Asterisk denotes entries on real places.
*English
In the novel, nature is not an entirely benign force. The reader sees conflicts arising between Maggie and Tom, owing to their different dispositions and exacerbated by the misogynist climate of the times. Nature can also be the source of destruction, as seen in the flood that kills Maggie and Tom. In introducing the Floss River into the landscape, Eliot made one alteration to her geographical model. She needed a tidal river to make the flood possible. The configuration of the river and the flood basin suggests the Trent River in Lincolnshire.

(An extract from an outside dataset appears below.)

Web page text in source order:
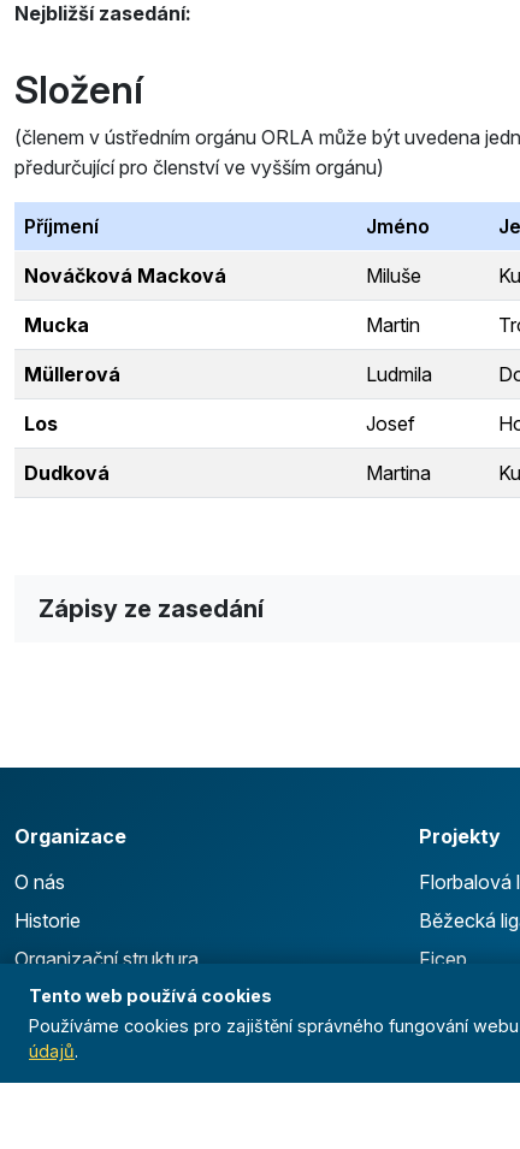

Tulliver home. The precise setting is drawn from Eliot’s childhood memories of growing up in Griff House, on the Arbury estate, where her father managed the property for the landowner. Griff House has survived the years and was converted into an inn. Even the Round Pond has an exact prototype in Griff House Pond. The pond, perfectly round and of unknown depth, suggests the mystery and magic of natural places. The Tullivers’ house is spacious and comfortable, and Maggie’s life there would be perfect were it not for her intelligent and passionate nature, which makes it difficult for her to conform to the confining gender role prescribed for female children in the Victorian age. When her mother reprimands her for losing her sunbonnet, allowing her hair to become disheveled, or running and jumping too boisterously, she retreats to the large attic to nurse her doll and shed tears of frustration. Her self-seclusion in the attic suggests her distance from conventional Victorian society.
A stultifying society puts a curb on her natural desires and abilities. Only her father can be depended on to take her side, frequently taking her on his lap to comfort her. He is the owner of Dorlcote Mill, and a significant person in the web of relationships that surrounds Maggie. The mill, based on Arbury Mill, with its piles of grain and floury spiders is a wonderland for the imaginative child. As Maggie matures, her life becomes more difficult. Her father goes through bankruptcy and is in conflict with the lawyer whom he feels deprived him of the mill. Maggie gains some consolation from meeting her lover, Philip (ironically the lawyer’s son), and they take long walks in the Red Deeps. A lovely spot, again based on a real model, its trees and natural beauties provide consolation, offering a romantic conception of nature. Griff House is close to the town of Nuneaton.
*St. Oggs. Town noteworthy for its provincial mind-set and puritanical attitudes. St. Oggs is a representative river town, larger than Nuneaton. The values that define St. Oggs–wealth, social standing, rigid conformity to social rules–put Maggie at odds with her surroundings when, as a young woman, she spends some time there. She cannot be forgiven for an inadvertent social indiscretion. She must struggle against an immovable wall of hostility, and Eliot ends the novel with her drowning in the course of her attempted rescue of Tom from the flood.